Elle ne nous en donne en fait que l’une des sources ; car ces schèmes procèdent en même temps d’une autre genèse, s’originent dans les phénomènes les plus élémentaires de notre vie, dans l’intrigue du moi et du restant. C’est là, sur notre plan d’immanence, que se forment les schèmes et les phantasmes qui structurent notre expérience de l’étranger »28. Puisque ce schème semble dériver d’une forme de la théologie chrétienne, l’auteur cherche à comprendre quel type de croyance religieuse est nécessaire à son apparition. Il met en évidence que c’est la croyance au diable, à Satan, qui rend possible l’idée d’une ennemi absolu qu’il faut combattre jusqu’à la mort, mais, en même temps, montre que ce n’est pas toute croyance au diable qui la rend possible. Il faut concevoir le diable comme terriblement puissant, presqu’à l’égal de Dieu, car si on croit que le diable est quasiment sans force, qu’on peut aisément le berner, point n’est besoin de lutter jusqu’à l’extermination contre ses supposés partisans.

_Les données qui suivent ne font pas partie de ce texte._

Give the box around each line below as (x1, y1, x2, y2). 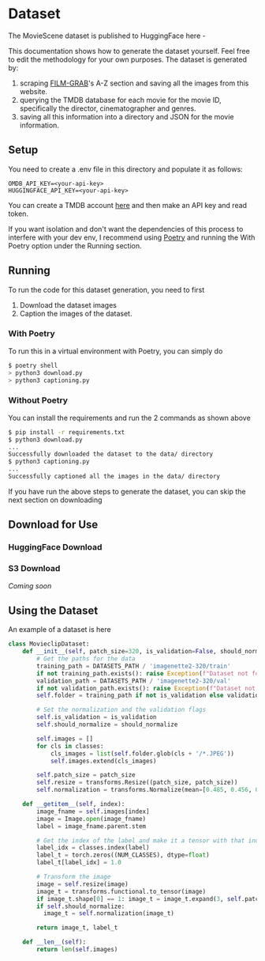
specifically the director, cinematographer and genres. (19, 104, 196, 113)
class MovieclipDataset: (8, 640, 90, 649)
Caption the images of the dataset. (19, 308, 132, 318)
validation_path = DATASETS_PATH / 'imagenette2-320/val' (36, 677, 231, 685)
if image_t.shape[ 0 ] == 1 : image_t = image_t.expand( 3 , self (36, 895, 242, 902)
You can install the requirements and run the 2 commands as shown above (8, 413, 251, 422)
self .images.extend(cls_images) (50, 757, 157, 765)
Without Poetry (8, 395, 69, 406)
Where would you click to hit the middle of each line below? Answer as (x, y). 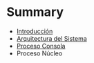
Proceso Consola (41, 46)
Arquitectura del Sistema (51, 38)
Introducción (35, 31)
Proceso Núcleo (39, 53)
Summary (35, 12)
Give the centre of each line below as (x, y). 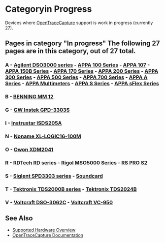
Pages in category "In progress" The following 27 (82, 44)
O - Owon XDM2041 (29, 150)
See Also (19, 218)
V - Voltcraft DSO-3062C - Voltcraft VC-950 (59, 202)
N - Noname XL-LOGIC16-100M (43, 136)
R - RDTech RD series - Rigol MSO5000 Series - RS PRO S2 (76, 162)
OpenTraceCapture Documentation (48, 235)
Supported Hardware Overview (44, 230)
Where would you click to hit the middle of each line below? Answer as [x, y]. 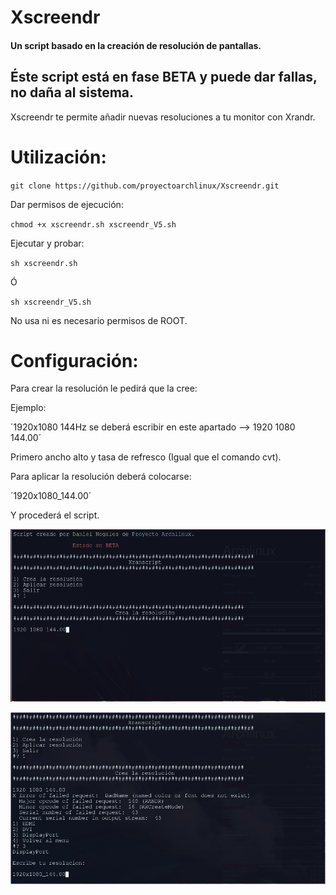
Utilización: [58, 157]
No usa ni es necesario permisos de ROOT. [99, 320]
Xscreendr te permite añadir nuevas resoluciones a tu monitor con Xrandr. [163, 117]
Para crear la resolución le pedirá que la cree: [104, 388]
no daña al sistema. [72, 92]
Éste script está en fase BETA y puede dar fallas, [164, 77]
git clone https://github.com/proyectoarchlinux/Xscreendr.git [145, 186]
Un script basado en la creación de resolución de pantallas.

Autrement dit, il est nécessaire de penser un monothéisme qui s’affaiblit et laisse place à un dualisme manichéen auquel on peut attribuer la possibilité d’une partition de l’humanité en deux « races ». Ceci suppose une certaine croyance en Dieu, qu’on peut historiquement dater, car auparavant le diable dupé est une représentation récurrente.
Analysant la fin de la chasse aux sorcières, J. Rogozinski montre que le savoir médical a pris le relai du pouvoir religieux. Progressivement, c’est à lui qu’est revenu le rôle de dire qui était malade, après avoir réduit les symptômes qui faisaient accuser et condamner les femmes comme sorcières à des dégénérations physiques, à des maux qu’on peut sinon soigner du moins diagnostiquer par la médecine. Pour que le médecin moderne issu des élites urbaines et masculines puisse s’implanter, il faut que soit discréditée la magie diabolique de la guérisseuse – dont la figure s’apparente à celle de la Sorcière – héritière d’un pouvoir et d’un savoir immémorial. Mais les médecins, loin de s’acharner sur les suspectes de sorcellerie, préfèrent substituer à une possession l’idée d’une mélancolie. Pour les médecins, il ne s’agit chez ces femmes que de phantasmata. Et puisque les hallucinations des sorcières peuvent s’expliquer par des raisons naturelles, nul besoin dès lors de faire intervenir le diable. Le début de l’hégémonie du pouvoir médical est concomitante de la fin de la persécution contre les sorcières. « On ne l’a pas assez remarqué : c’est au moment où s’arrête la chasse aux sorcières que s’ouvrent dans toute l’Europe des « maisons de force » où l’on va enfermer pêle-mêle mendiants et insensés, charlatans, blasphémateurs et libertins »29. Et les sorcières et les possédées relèvent désormais de la « pathologie mentale » ; pour la médecine moderne, ce sont des « hystériques ».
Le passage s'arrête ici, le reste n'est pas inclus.